Leave the pictures out and restate every line below exactly.

- Saved data entries:
• • • • •
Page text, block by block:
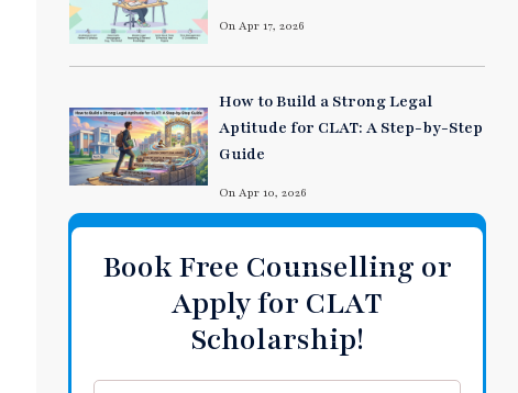
On Apr 17, 2026
How to Build a Strong Legal
Aptitude for CLAT: A Step-by-Step
Guide
On Apr 10, 2026
Book Free Counselling or
Apply for CLAT
Scholarship!
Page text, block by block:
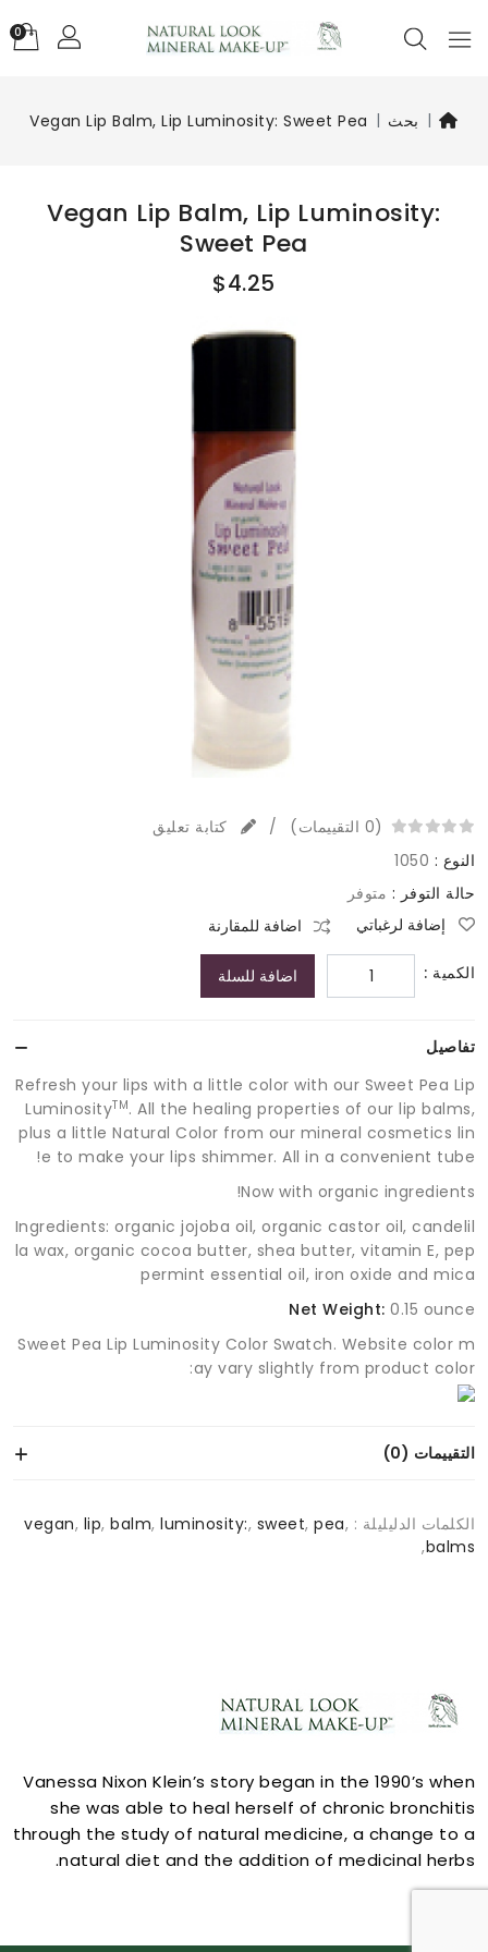
0
بحث Vegan Lip Balm, Lip Luminosity: Sweet Pea
Vegan Lip Balm, Lip Luminosity:
Sweet Pea
$4.25
(0 التقييمات) /
كتابة تعليق
النوع : 1050
حالة التوفر : متوفر
إضافة لرغباتي
اضافة للمقارنة
الكمية : اضافة للسلة
تفاصيل
Refresh your lips with a little color with our Sweet Pea Lip
LuminosityTM. All the healing properties of our lip balms,
plus a little Natural Color from our mineral cosmetics lin
e to make your lips shimmer. All in a convenient tube!
Now with organic ingredients!
Ingredients: organic jojoba oil, organic castor oil, candelil
la wax, organic cocoa butter, shea butter, vitamin E, pep
permint essential oil, iron oxide and mica
Net Weight: 0.15 ounce
Sweet Pea Lip Luminosity Color Swatch. Website color m
ay vary slightly from product color:
التقييمات (0)
الكلمات الدليليلة : vegan, lip, balm, luminosity:, sweet, pea,
balms
,
Vanessa Nixon Klein’s story began in the 1990’s when
she was able to heal herself of chronic bronchitis
through the study of natural medicine, a change to a
natural diet and the addition of medicinal herbs.
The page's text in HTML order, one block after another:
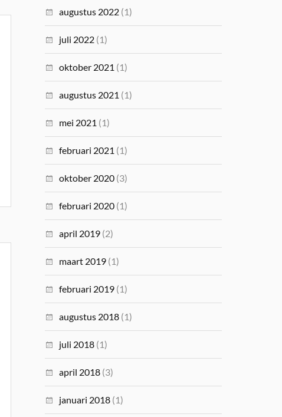
augustus 2022 (1)
juli 2022 (1)
oktober 2021 (1)
augustus 2021 (1)
mei 2021 (1)
februari 2021 (1)
oktober 2020 (3)
februari 2020 (1)
april 2019 (2)
maart 2019 (1)
februari 2019 (1)
augustus 2018 (1)
juli 2018 (1)
april 2018 (3)
januari 2018 (1)
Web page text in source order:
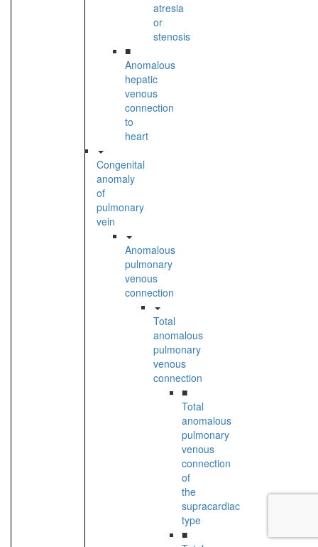
atresia
or
stenosis
■
Anomalous
hepatic
venous
connection
to
heart
Congenital
anomaly
of
pulmonary
vein
Anomalous
pulmonary
venous
connection
Total
anomalous
pulmonary
venous
connection
■
Total
anomalous
pulmonary
venous
connection
of
the
supracardiac
type
■
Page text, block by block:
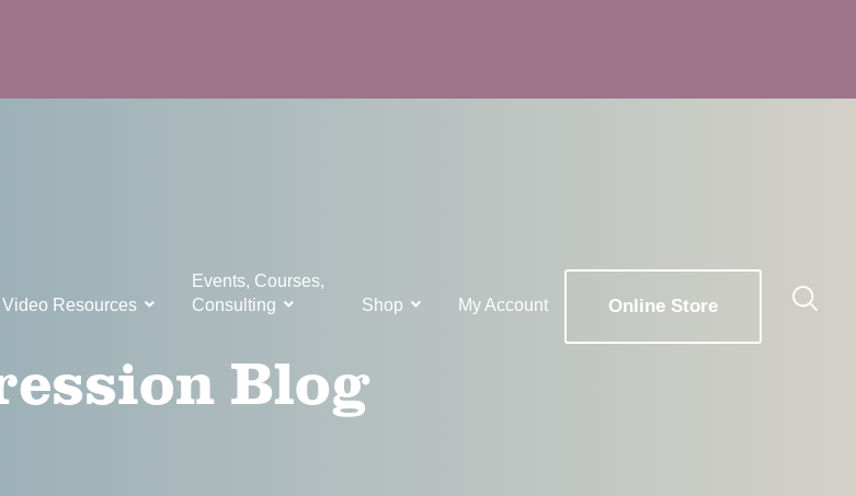
Video Resources
Events, Courses,
Consulting
Shop My Account Online Store
Blog
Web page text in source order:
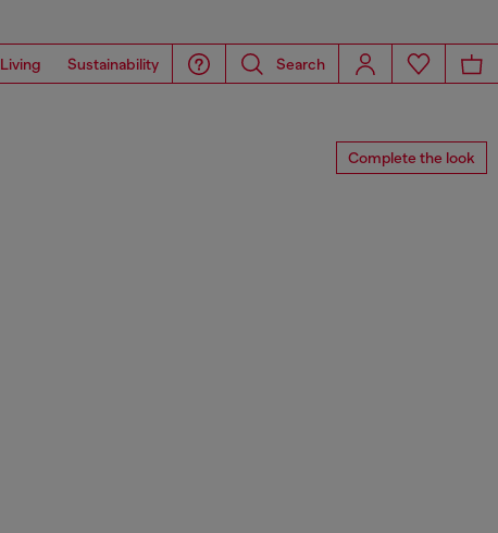
Living Sustainability Search
Complete the look
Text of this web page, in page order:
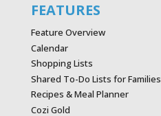
FEATURES
Feature Overview
Calendar
Shopping Lists
Shared To-Do Lists for Families
Recipes & Meal Planner
Cozi Gold
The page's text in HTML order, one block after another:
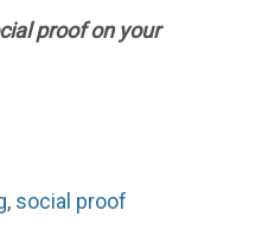
proof on your
, social proof
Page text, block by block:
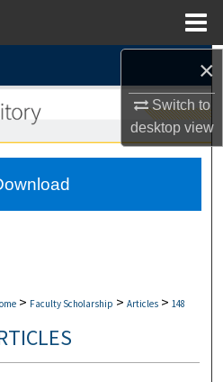
×
Switch to
desktopview
Collections
Account
> Faculty Scholarship > Articles > 148
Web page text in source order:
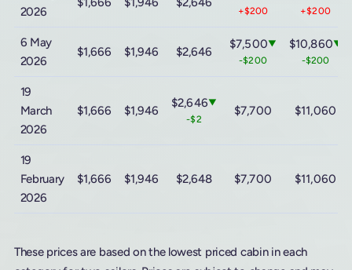
2026
+$200 +$200
6 May
2026
$1,666 $1,946 $2,646
$7,500▼
-$200
$10,860▼
-$200
19
March
2026
$1,666 $1,946
$2,646▼
-$2
$7,700 $11,060
19
February
2026
$1,666 $1,946 $2,648 $7,700 $11,060
These prices are based on the lowest priced cabin in each
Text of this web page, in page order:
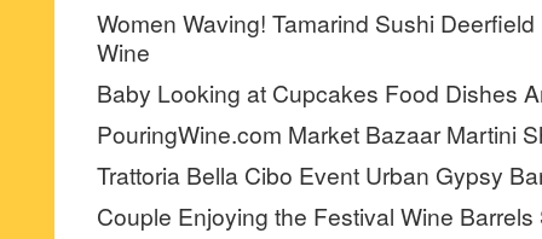
Women Waving! Tamarind Sushi
Wine
Baby Looking at Cupcakes Food Dishes
PouringWine.com Market Bazaar Martini
Trattoria Bella Cibo Event Urban Gypsy
Couple Enjoying the Festival Wine
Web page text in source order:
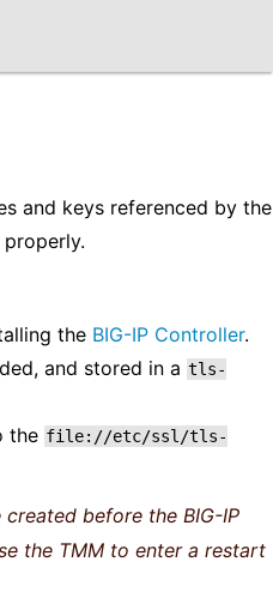
and keys referenced by the
the BIG-IP Controller.
and stored in a tls-
the file://etc/ssl/tls-
before the BIG-IP
the TMM to enter a restart
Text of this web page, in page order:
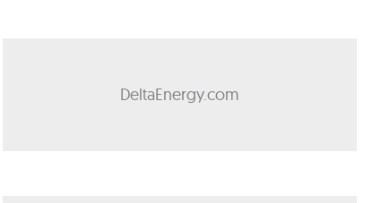
DeltaEnergy.com
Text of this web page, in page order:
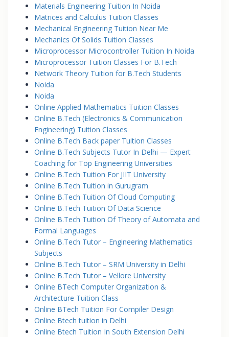
Materials Engineering Tuition In Noida
Matrices and Calculus Tuition Classes
Mechanical Engineering Tuition Near Me
Mechanics Of Solids Tuition Classes
Microprocessor Microcontroller Tuition In Noida
Microprocessor Tuition Classes For B.Tech
Network Theory Tuition for B.Tech Students
Noida
Noida
Online Applied Mathematics Tuition Classes
Online B.Tech (Electronics & Communication
Engineering) Tuition Classes
Online B.Tech Back paper Tuition Classes
Online B.Tech Subjects Tutor In Delhi — Expert
Coaching for Top Engineering Universities
Online B.Tech Tuition For JIIT University
Online B.Tech Tuition in Gurugram
Online B.Tech Tuition Of Cloud Computing
Online B.Tech Tuition Of Data Science
Online B.Tech Tuition Of Theory of Automata and
Formal Languages
Online B.Tech Tutor – Engineering Mathematics
Subjects
Online B.Tech Tutor – SRM University in Delhi
Online B.Tech Tutor – Vellore University
Online BTech Computer Organization &
Architecture Tuition Class
Online BTech Tuition For Compiler Design
Online Btech tuition in Delhi
Online Btech Tuition In South Extension Delhi
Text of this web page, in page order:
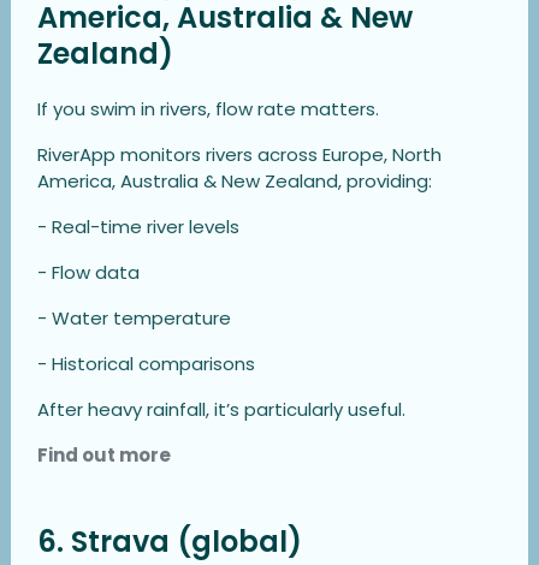
America, Australia & New
Zealand)
If you swim in rivers, flow rate matters.
RiverApp monitors rivers across Europe, North
America, Australia & New Zealand, providing:
- Real-time river levels
- Flow data
- Water temperature
- Historical comparisons
After heavy rainfall, it’s particularly useful.
Find out more
6. Strava (global)
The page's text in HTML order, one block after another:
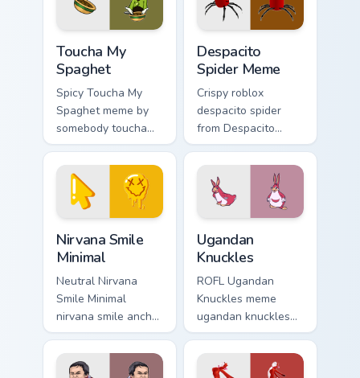
energy.
Toucha My
Spaghet
Spicy Toucha My
Spaghet meme by
somebody toucha
my spaghet pop on
matched custom
cursor clicks with
internet meme
Despacito
Spider Meme
Crispy roblox
despacito spider
from Despacito
Spider Meme roll
through tabs with
meme custom cursor
humor and viral flair.
Nirvana Smile
Minimal
Neutral Nirvana
Smile Minimal
nirvana smile anchor
your custom cursor
pointer with clean
line minimalist style.
Ugandan
Knuckles
ROFL Ugandan
Knuckles meme
ugandan knuckles
zoom on your
pointer tabs with
viral meme custom
• • • • •
- Written solution:
Page text, block by block:
On Apr 17, 2026
How to Build a Strong Legal
Aptitude for CLAT: A Step-by-Step
Guide
On Apr 10, 2026
Book Free Counselling or
Apply for CLAT
Scholarship!
Page text, block by block:
0
بحث Vegan Lip Balm, Lip Luminosity: Sweet Pea
Vegan Lip Balm, Lip Luminosity:
Sweet Pea
$4.25
(0 التقييمات) /
كتابة تعليق
النوع : 1050
حالة التوفر : متوفر
إضافة لرغباتي
اضافة للمقارنة
الكمية : اضافة للسلة
تفاصيل
Refresh your lips with a little color with our Sweet Pea Lip
LuminosityTM. All the healing properties of our lip balms,
plus a little Natural Color from our mineral cosmetics lin
e to make your lips shimmer. All in a convenient tube!
Now with organic ingredients!
Ingredients: organic jojoba oil, organic castor oil, candelil
la wax, organic cocoa butter, shea butter, vitamin E, pep
permint essential oil, iron oxide and mica
Net Weight: 0.15 ounce
Sweet Pea Lip Luminosity Color Swatch. Website color m
ay vary slightly from product color:
التقييمات (0)
الكلمات الدليليلة : vegan, lip, balm, luminosity:, sweet, pea,
balms
,
Vanessa Nixon Klein’s story began in the 1990’s when
she was able to heal herself of chronic bronchitis
through the study of natural medicine, a change to a
natural diet and the addition of medicinal herbs.
The page's text in HTML order, one block after another:
augustus 2022 (1)
juli 2022 (1)
oktober 2021 (1)
augustus 2021 (1)
mei 2021 (1)
februari 2021 (1)
oktober 2020 (3)
februari 2020 (1)
april 2019 (2)
maart 2019 (1)
februari 2019 (1)
augustus 2018 (1)
juli 2018 (1)
april 2018 (3)
januari 2018 (1)
Web page text in source order:
atresia
or
stenosis
■
Anomalous
hepatic
venous
connection
to
heart
Congenital
anomaly
of
pulmonary
vein
Anomalous
pulmonary
venous
connection
Total
anomalous
pulmonary
venous
connection
■
Total
anomalous
pulmonary
venous
connection
of
the
supracardiac
type
■
Page text, block by block:
Video Resources
Events, Courses,
Consulting
Shop My Account Online Store
Blog
Web page text in source order:
Living Sustainability Search
Complete the look
Text of this web page, in page order:
FEATURES
Feature Overview
Calendar
Shopping Lists
Shared To-Do Lists for Families
Recipes & Meal Planner
Cozi Gold
The page's text in HTML order, one block after another:
proof on your
, social proof
Page text, block by block:
×
Switch to
desktopview
Collections
Account
> Faculty Scholarship > Articles > 148
Web page text in source order:
2026
+$200 +$200
6 May
2026
$1,666 $1,946 $2,646
$7,500▼
-$200
$10,860▼
-$200
19
March
2026
$1,666 $1,946
$2,646▼
-$2
$7,700 $11,060
19
February
2026
$1,666 $1,946 $2,648 $7,700 $11,060
These prices are based on the lowest priced cabin in each
Text of this web page, in page order:
Women Waving! Tamarind Sushi
Wine
Baby Looking at Cupcakes Food Dishes
PouringWine.com Market Bazaar Martini
Trattoria Bella Cibo Event Urban Gypsy
Couple Enjoying the Festival Wine
Web page text in source order:
and keys referenced by the
the BIG-IP Controller.
and stored in a tls-
the file://etc/ssl/tls-
before the BIG-IP
the TMM to enter a restart
Text of this web page, in page order:
DeltaEnergy.com
Text of this web page, in page order:
Materials Engineering Tuition In Noida
Matrices and Calculus Tuition Classes
Mechanical Engineering Tuition Near Me
Mechanics Of Solids Tuition Classes
Microprocessor Microcontroller Tuition In Noida
Microprocessor Tuition Classes For B.Tech
Network Theory Tuition for B.Tech Students
Noida
Noida
Online Applied Mathematics Tuition Classes
Online B.Tech (Electronics & Communication
Engineering) Tuition Classes
Online B.Tech Back paper Tuition Classes
Online B.Tech Subjects Tutor In Delhi — Expert
Coaching for Top Engineering Universities
Online B.Tech Tuition For JIIT University
Online B.Tech Tuition in Gurugram
Online B.Tech Tuition Of Cloud Computing
Online B.Tech Tuition Of Data Science
Online B.Tech Tuition Of Theory of Automata and
Formal Languages
Online B.Tech Tutor – Engineering Mathematics
Subjects
Online B.Tech Tutor – SRM University in Delhi
Online B.Tech Tutor – Vellore University
Online BTech Computer Organization &
Architecture Tuition Class
Online BTech Tuition For Compiler Design
Online Btech tuition in Delhi
Online Btech Tuition In South Extension Delhi
Text of this web page, in page order:
America, Australia & New
Zealand)
If you swim in rivers, flow rate matters.
RiverApp monitors rivers across Europe, North
America, Australia & New Zealand, providing:
- Real-time river levels
- Flow data
- Water temperature
- Historical comparisons
After heavy rainfall, it’s particularly useful.
Find out more
6. Strava (global)
The page's text in HTML order, one block after another:
energy.
Toucha My
Spaghet
Spicy Toucha My
Spaghet meme by
somebody toucha
my spaghet pop on
matched custom
cursor clicks with
internet meme
Despacito
Spider Meme
Crispy roblox
despacito spider
from Despacito
Spider Meme roll
through tabs with
meme custom cursor
humor and viral flair.
Nirvana Smile
Minimal
Neutral Nirvana
Smile Minimal
nirvana smile anchor
your custom cursor
pointer with clean
line minimalist style.
Ugandan
Knuckles
ROFL Ugandan
Knuckles meme
ugandan knuckles
zoom on your
pointer tabs with
viral meme custom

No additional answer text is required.